隨即傳來的另一道少年聲音:“郎君還是不要在隋王府里亂走的好。今日夫人帶著郎君來此,不單是為了來吊唁人家嗣王妃,也是為了跟隋王妃商量正事兒!你若不耐煩與人說話,就只管安坐吃茶,怎么好到處閑逛?這又不是別人家設宴待客,可以隨你亂走。總歸是正在辦喪事的人家,萬一沖撞了什么,如何是好?即便不曾沖撞什么,叫主人家知道郎君失禮,也是不好的。夫人來隋王府是為了誰,郎君心里也清楚,何苦連累了三娘子的名聲?!”

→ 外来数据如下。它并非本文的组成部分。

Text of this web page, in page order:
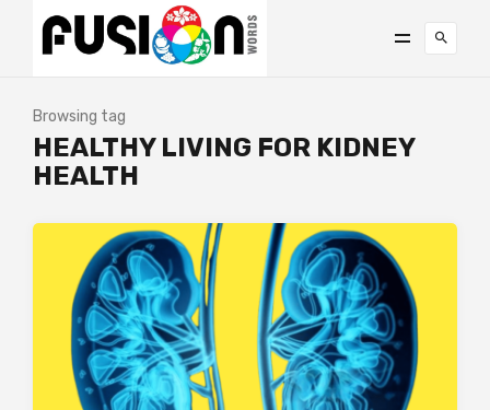
Browsing tag
HEALTHY LIVING FOR KIDNEY
HEALTH
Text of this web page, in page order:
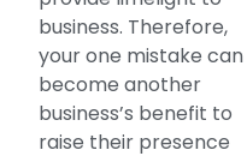
business. Therefore,
your one mistake can
become another
business’s benefit to
raise their presence
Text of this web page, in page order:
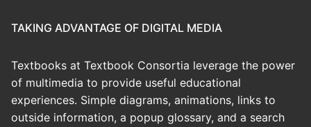
TAKING ADVANTAGE OF DIGITAL MEDIA
Textbooks at Textbook Consortia leverage the power
of multimedia to provide useful educational
experiences. Simple diagrams, animations, links to
outside information, a popup glossary, and a search
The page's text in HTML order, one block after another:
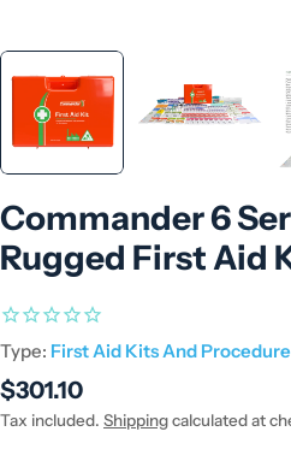
Commander 6
Rugged First Aid
Type: First Aid Kits And
Regular
price
$301.10
Tax included. Shippingcalculated at
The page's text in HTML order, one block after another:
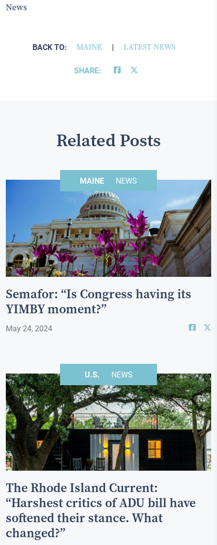
News
BACK TO: MAINE | LATEST NEWS
SHARE:
Related Posts
MAINE NEWS
Semafor: “Is Congress having its
YIMBY moment?”
May 24, 2024
U.S. NEWS
The Rhode Island Current:
“Harshest critics of ADU bill have
softened their stance. What
changed?”
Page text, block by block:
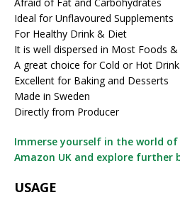
Ideal for Unflavoured Supplements
For Healthy Drink & Diet
It is well dispersed in Most Foods &
A great choice for Cold or Hot
Excellent for Baking and Desserts
Made in Sweden
Directly from Producer
Immerse yourself in the world
Amazon UK and explore further
USAGE
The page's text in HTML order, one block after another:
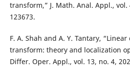
transform,” J. Math. Anal. Appl.,
123673.
F. A. Shah and A. Y. Tantary,
transform: theory and localization
Differ. Oper. Appl., vol. 13, no. 4,
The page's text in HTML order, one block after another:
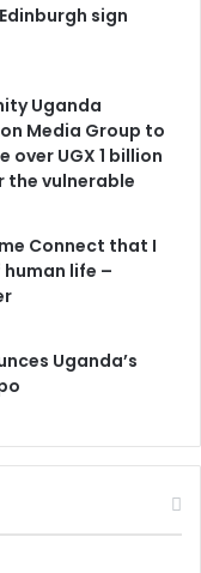
sign
Uganda
Media Group to
over UGX 1 billion
the vulnerable
Connect that I
life –
Uganda’s
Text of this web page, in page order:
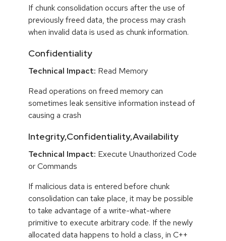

先前說話那少年沉默了一會兒,方才繼續道:“你放心,我才不會連累了小姑姑的名聲。我也不四處亂走,就在這假山上頭的亭子里坐一坐,吹吹風,想想事兒。你有事在山下招招手,我便下來了,如何?方才那指路的婢女是怎么說的,你也聽到了,不會有人來擾我的。”

只是那名叫“阿錘”的少年也有話說:“那婢女鬼鬼祟祟的,莫名其妙地在郎君面前說什么假山亭子清靜無人,也不知是不是故意引郎君前來。這到底是在別人家中,郎君還是謹慎些的好。”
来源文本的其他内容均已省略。